In [1]:
import numpy as np
import pandas as pd
import sqlite3
from sklearn.preprocessing import StandardScaler
from pip._internal import main as pipmain

In [2]:
def data_extract(path_to_db):
    conn = sqlite3.connect(path_to_db)

    query = """
        SELECT
        e."Customer Identity",
        "First Policy´s Year",
        "Brithday Year",
        "Educational Degree",
        "Gross Monthly Salary",
        "Geographic Living Area",
        "Has Children (Y=1)",
        "Customer Monetary Value",
        "Claims Rate",
        l."Premiums in LOB: Motor",
        l."Premiums in LOB: Household",
        l."Premiums in LOB: Health",
        l."Premiums in LOB:  Life",
        l."Premiums in LOB: Work Compensations"
        FROM
        Engage AS e
        JOIN LOB AS l ON l."Customer Identity" = e."Customer Identity"
        ORDER BY
        e."Customer Identity";
    """

    data_df = pd.read_sql_query(query, conn)
    df = data_df.copy()  # let's keep a copy of the original data

    # remaining column names to manageable variable names
    column_names = ['ID', 'First_Policy', 'Birthday', 'Education',
                    'Salary', 'Area', 'Children', 'CMV', 'Claims',
                    'Motor', 'Household', 'Health', 'Life',
                    'Work_Compensation']
    # renaming the columns
    df.columns = column_names
    # seting 'ID' as index
    df.set_index('ID', inplace=True, drop=True)
    return data_df, df

In [3]:
#preprocessing funcs

def cleaning_df(df):
    # turning impossible values into NaN
    df.loc[df["Birthday"] < 1900, "Birthday"] = np.nan
    df.loc[df["First_Policy"] > 2020, "First_Policy"] = np.nan
    # turning Education into numeric
    df["Education"] = df["Education"].str.extract(r"(\d)").astype(np.float)
    return df


def add_dummies(df, cols):
    """Adds dummy columns to selected variables using the One Hot Encoding method.
    Drops the first column."""
    df_with_dummies = pd.get_dummies(df, columns=cols, drop_first=True)
    return df_with_dummies


def outlier_conditions(df):
    """
    Sets the condition for the identification of outliers in a dataframe
    """
    return ~(np.abs(df - df.mean()) > (3 * df.std()))

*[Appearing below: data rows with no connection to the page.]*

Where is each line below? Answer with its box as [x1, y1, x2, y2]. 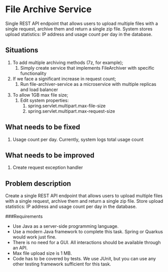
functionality [20, 70, 47, 76]
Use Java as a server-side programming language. [12, 223, 119, 229]
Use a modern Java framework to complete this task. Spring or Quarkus [12, 229, 163, 235]
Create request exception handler [12, 164, 83, 171]
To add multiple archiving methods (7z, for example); [12, 59, 123, 66]
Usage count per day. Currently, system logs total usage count [12, 136, 144, 142]
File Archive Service [5, 4, 92, 15]
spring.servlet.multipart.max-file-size [27, 103, 106, 109]
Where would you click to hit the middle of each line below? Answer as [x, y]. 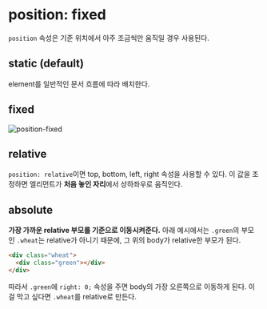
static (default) [46, 64]
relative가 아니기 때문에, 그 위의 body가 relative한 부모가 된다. [144, 240]
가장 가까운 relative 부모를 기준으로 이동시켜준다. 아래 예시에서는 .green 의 [124, 231]
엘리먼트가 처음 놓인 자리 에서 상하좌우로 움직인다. [106, 184]
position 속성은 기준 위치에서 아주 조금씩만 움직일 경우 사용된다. [109, 38]
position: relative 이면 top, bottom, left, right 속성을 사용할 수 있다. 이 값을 [129, 175]
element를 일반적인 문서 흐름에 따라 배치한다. [79, 84]
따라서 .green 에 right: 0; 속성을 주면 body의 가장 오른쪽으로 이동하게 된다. [128, 287]
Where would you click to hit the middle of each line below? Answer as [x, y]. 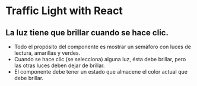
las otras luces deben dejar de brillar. [59, 65]
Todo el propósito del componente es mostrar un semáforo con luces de [102, 47]
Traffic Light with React [64, 11]
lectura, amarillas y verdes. [47, 53]
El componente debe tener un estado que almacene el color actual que [101, 72]
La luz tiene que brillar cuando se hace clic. [87, 33]
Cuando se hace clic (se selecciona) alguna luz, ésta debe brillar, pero [100, 59]
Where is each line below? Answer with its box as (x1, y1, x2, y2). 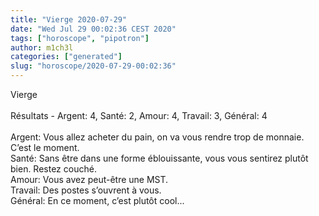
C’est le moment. (10, 142, 80, 153)
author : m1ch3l (10, 42, 74, 53)
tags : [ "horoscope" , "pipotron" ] (10, 33, 150, 43)
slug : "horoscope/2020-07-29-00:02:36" (10, 61, 177, 71)
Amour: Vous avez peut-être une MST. (10, 174, 169, 185)
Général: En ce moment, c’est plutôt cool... (10, 195, 185, 206)
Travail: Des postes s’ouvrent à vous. (10, 184, 162, 196)
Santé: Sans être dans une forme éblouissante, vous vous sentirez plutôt (10, 152, 309, 164)
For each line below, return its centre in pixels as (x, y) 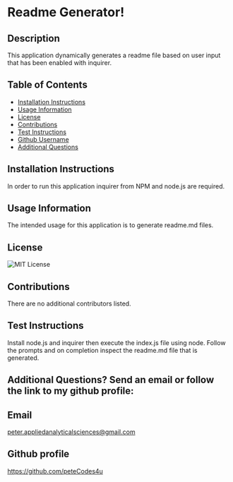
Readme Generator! (66, 12)
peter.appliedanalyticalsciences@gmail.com (71, 432)
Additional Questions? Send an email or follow (111, 380)
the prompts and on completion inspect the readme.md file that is (102, 350)
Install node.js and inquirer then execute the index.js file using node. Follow (116, 342)
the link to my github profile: (71, 391)
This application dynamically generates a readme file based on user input (114, 55)
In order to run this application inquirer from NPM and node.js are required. (116, 186)
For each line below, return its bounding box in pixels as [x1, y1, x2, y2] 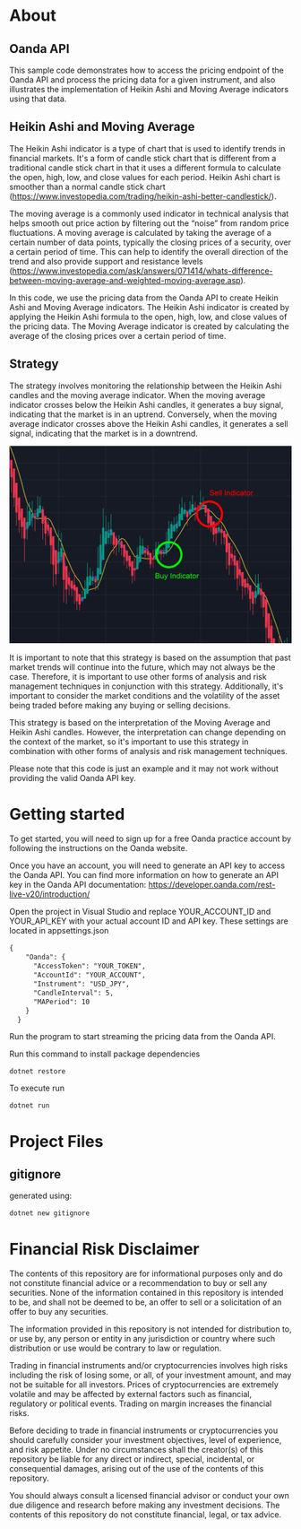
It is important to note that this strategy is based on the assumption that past [9, 652, 291, 663]
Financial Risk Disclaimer [9, 1238, 200, 1259]
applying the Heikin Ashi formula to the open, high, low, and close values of [9, 311, 288, 322]
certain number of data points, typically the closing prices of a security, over [9, 237, 292, 248]
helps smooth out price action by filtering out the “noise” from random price [9, 217, 289, 229]
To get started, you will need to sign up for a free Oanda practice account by [9, 833, 292, 844]
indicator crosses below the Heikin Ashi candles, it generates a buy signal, [9, 399, 284, 410]
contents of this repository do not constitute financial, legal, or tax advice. [9, 1509, 282, 1520]

def remove_outliers(df, cols):
    """
    Replaces outliers by NaNs.
    Selected columns must be numerical.
    """
    outlier_df_cond = outlier_conditions(df)
    outliers_count = (
        (df[cols] == df[outlier_df_cond][cols]) == False
        )[cols].sum()
    
    temp_df = df[cols].copy()
    outlier_tempdf_cond = outlier_conditions(temp_df)
    temp_df = temp_df[outlier_tempdf_cond]
    
    df.loc[:, cols] = temp_df.loc[:, cols].copy()
    return df, outliers_count


def handle_nans(df, cols):
    """
    Replaces NaNs by column mean.
    Selected columns must be numerical.
    """
    df.fillna(df.mean()[cols], inplace=True)
    return df


def standardize_data(df, cols):
    """Standardizes data from `cols`.
    cols -> list
    """
    df[cols] = StandardScaler().fit_transform(df[cols])
    return df


def preprocessing_df(df):
    df = cleaning_df(df)
    df, outliers_count = remove_outliers(df, ['Motor', 'Household', 'Health', 'Life', 'Work_Compensation'])
    df = handle_nans(df, ["Salary", "First_Policy", "Birthday", "Children", 'Motor', 'Household', 'Health', 'Life', 'Work_Compensation'])
    df = standardize_data(df, ['Motor', 'Household', 'Health', 'Life', 'Work_Compensation'])
    df = add_dummies(df, ['Area', 'Education'])
    # duplicated rows (showing only the duplicates)
    # dups_df = df[df.duplicated(keep="first")].copy()
    return df, outliers_count

In [4]:
pd.set_option('display.width', 4000)
pd.set_option('max_colwidth', 4000)
pd.set_option('max_rows', 100)
pd.set_option('max_columns', 200)
pd.set_option('display.float_format', '{:.2f}'.format)

my_path = r'.\data\insurance.db'
profile = False

_, df = data_extract(my_path)

if profile:
    try:
        import pandas_profiling
    except ImportError as e:
        print(e.args)
        pipmain(['install', 'pandas_profiling'])
        import pandas_profiling
    prof = df.profile_report(style={'full_width': True}, title='Pandas Profiling Report')
    prof.to_file(output_file="./out/df_profiling.html")

df, outliers_count = preprocessing_df(df)

In [5]:
outliers_count

Motor                 40
Household             36
Health                46
Life                 314
Work_Compensation    245
dtype: int64

In [6]:
df.head()

Unnamed: 0_level_0,First_Policy,Birthday,Salary,Children,CMV,Claims,Motor,Household,Health,Life,Work_Compensation,Area_2.0,Area_3.0,Area_4.0,Education_2.0,Education_3.0,Education_4.0
ID,Unnamed: 1_level_1,Unnamed: 2_level_1,Unnamed: 3_level_1,Unnamed: 4_level_1,Unnamed: 5_level_1,Unnamed: 6_level_1,Unnamed: 7_level_1,Unnamed: 8_level_1,Unnamed: 9_level_1,Unnamed: 10_level_1,Unnamed: 11_level_1,Unnamed: 12_level_1,Unnamed: 13_level_1,Unnamed: 14_level_1,Unnamed: 15_level_1,Unnamed: 16_level_1,Unnamed: 17_level_1
1,1985.0,1982.0,2177.0,1.0,380.97,0.39,0.57,-0.55,-0.29,0.24,-0.54,0,0,0,1,0,0
2,1981.0,1995.0,677.0,1.0,-131.13,1.12,-1.59,0.96,-0.69,0.0,1.75,0,0,1,1,0,0
3,1991.0,1970.0,2277.0,0.0,504.67,0.28,-0.66,0.1,-0.58,1.27,1.57,0,1,0,0,0,0
4,1990.0,1981.0,1099.0,1.0,-16.99,0.99,-0.83,-0.71,1.92,-0.07,-0.24,0,0,1,0,1,0
5,1986.0,1973.0,1763.0,1.0,35.23,0.9,0.3,-0.69,0.2,-0.5,0.09,0,0,1,0,1,0


In [7]:
df.columns

Index(['First_Policy', 'Birthday', 'Salary', 'Children', 'CMV', 'Claims', 'Motor', 'Household', 'Health', 'Life', 'Work_Compensation', 'Area_2.0', 'Area_3.0', 'Area_4.0', 'Education_2.0', 'Education_3.0', 'Education_4.0'], dtype='object')

In [14]:
df.isna().any().any()

False